Fünf Silhouetten. Ihre von hinten beleuchteten Körper, die sich frenetisch vor den monströsen LED-Lighttraversen bewegen. Blitze, die snychron zur Musik zucken. Wenn THE OCEAN live performen, wird dies zum Erlebnis. Die Videos, die Lichter und – mehr als alles andere – ihre Musik. Orchestral, dicht und episch. Alles trägt bei zu dieser gewissen Atmosphäre, die THE OCEAN von fast allen anderen Zeitgenossen in der heutigen Szene der harten Musik abhebt. Das an Lynch angelehnte Spiel mit Dunkelheit und Dynamik lässt den Hörer mit Leichtigkeit eintauchen in die trostlosen Tiefen des Ozeans.

Die Band begann im Jahre 2001, sich zu formen, als Mainman Robin Staps das Kellergeschoss einer Aluminiumfabrik aus dem Zweiten Weltkrieg mitten im Herzen von Berlin-Kreuzberg mietete. Nach ein paar Wochen voller Bauarbeiten war “Oceanland” geboren – ein großer Untergrundkomplex aus Aufnahmestudio und Schlafräumen, in dem viele Mitglieder von THE OCEAN den Großteil der kommenden paar Jahre verbringen sollten. Die Liveshow der Truppe wurde hier konzeptioniert und verbessert. So formierte sich über die Jahre ein Kollektiv aus Rock- und Klassikmusikern um Staps herum. Vier Alben entstanden im “Oceanland”, bevor die Band im Jahre 2008 rausgeschmissen wurde.

Es würde keinen Sinn machen, alle verflossenen Mitglieder von THE OCEAN aufzulisten. Es müssen ca. 30-40 insgesamt gewesen sein. Keiner kann sich an alle erinnern. Manche sind schon gestorben, andere Alkoholiker. Wieder andere sind bestimmt noch am Leben, verschwanden aber auf mysteriöse Art und Weise, sogar während einer Tour…

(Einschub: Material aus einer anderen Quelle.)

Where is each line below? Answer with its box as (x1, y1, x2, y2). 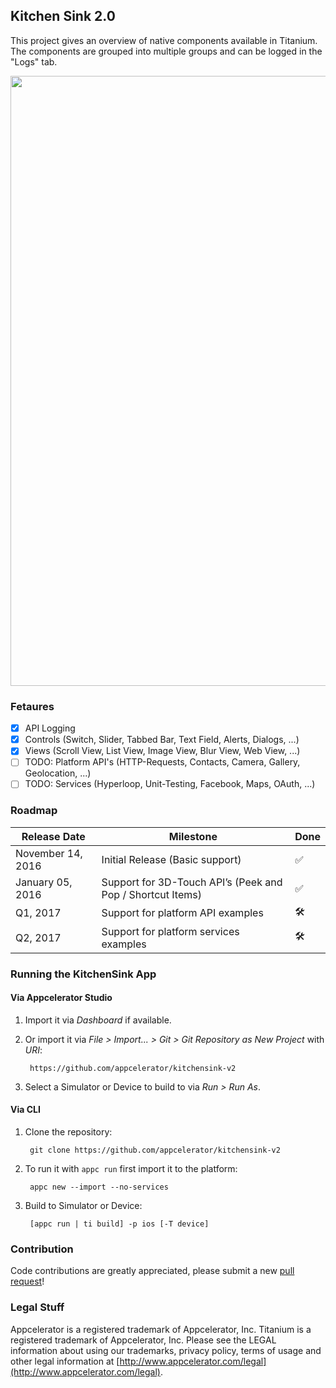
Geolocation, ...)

Schaut man sich die Bedingungen an, die auf den ersten Touren der Band herrschten, muss man sich darüber nicht mehr wundern. Bei einer Show in einem anarchischen Trailerpark in Osnabrück in einer eiskalten Februarnacht 2002 brach sich ein Bandmitglied den Knöchel, als sich sein Bein zwischen zwei Paletten, aus denen die Bühne im nicht beheizten Zelt bestand, verklemmte. Die zwölf Punks, aus denen das Publikum bestand, juckte das herzlich wenig. Einer von ihnen war nach der Show so betrunken, dass er draußen nur ein paar Zentimeter neben einem Lagerfeuer einschlief und fast verbrannt wäre.

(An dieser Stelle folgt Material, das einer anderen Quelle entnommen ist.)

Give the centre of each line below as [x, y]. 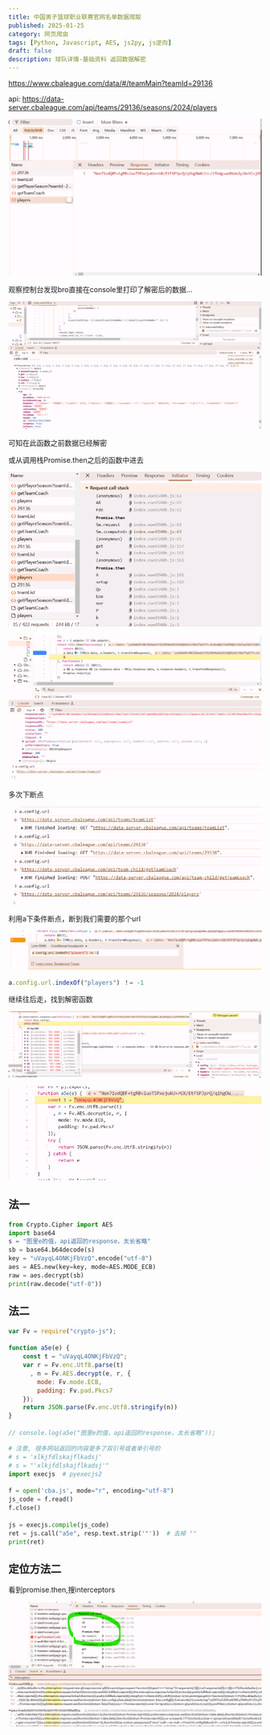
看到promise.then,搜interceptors [62, 1590]
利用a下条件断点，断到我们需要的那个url [75, 919]
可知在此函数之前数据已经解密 [57, 443]
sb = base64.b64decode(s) [51, 1250]
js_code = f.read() [41, 1500]
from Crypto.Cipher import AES [61, 1224]
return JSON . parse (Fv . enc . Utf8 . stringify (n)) [100, 1407]
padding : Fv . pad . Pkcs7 [75, 1391]

Im polnischen Torun spielten THE OCEAN mal vor nur zwei Leuten, von denen einer der Besitzer des Clubs war. Auch konnte es passieren, dass man in einem 20m²-Raum mit 15 anderen Personen aufwachte und bemerkte, dass man neben einem besoffenen ex-Bandmitglied lag, das einen und sich selbst während des Schlafs vollgepisst hatte.

Trotz dieser Anfangsschwierigkeiten und dem sich stetig ändernden Line-Up, haben es THE OCEAN geschafft, in den letzten sechs Jahren vier in der Presse gefeierte Studioalben zu veröffentlichen. Vor allem die Kunde über ihr letztes 80-Minuten-Opus ‘Precambrian’ hat sich wie ein Lauffeuer verbreitet:

"Epic in scope and flawless in execution, 'Precambrian' reinforces The Ocean as one of the most exciting names in modern heavy music. Behold mind-blowing metal on a wagnerian scale." ROCK SOUND (UK).

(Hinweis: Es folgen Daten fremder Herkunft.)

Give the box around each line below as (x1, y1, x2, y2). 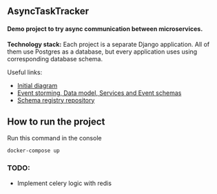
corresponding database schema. (7, 54, 103, 63)
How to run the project (7, 116, 105, 127)
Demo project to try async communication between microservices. (7, 24, 203, 33)
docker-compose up (7, 147, 60, 154)
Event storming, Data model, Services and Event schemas (17, 89, 182, 97)
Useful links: (7, 68, 43, 76)
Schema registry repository (17, 96, 95, 104)
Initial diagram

"Ambitious and epic, dense and orchestral, the latest album from Germany's premier thinking man's metal collective The Ocean features a dizzying array of musical and vocal styles, from Mastodonian prog jags and Fear Factory jackhammer blasts to ethereal electronics and florid classical instrumentations." AMP (USA)

"…engrossing to the point where words don't necessarily matter. The Ocean do for earth science class what Mastodon did for Melville: make learning brutal." DECIBEL (USA)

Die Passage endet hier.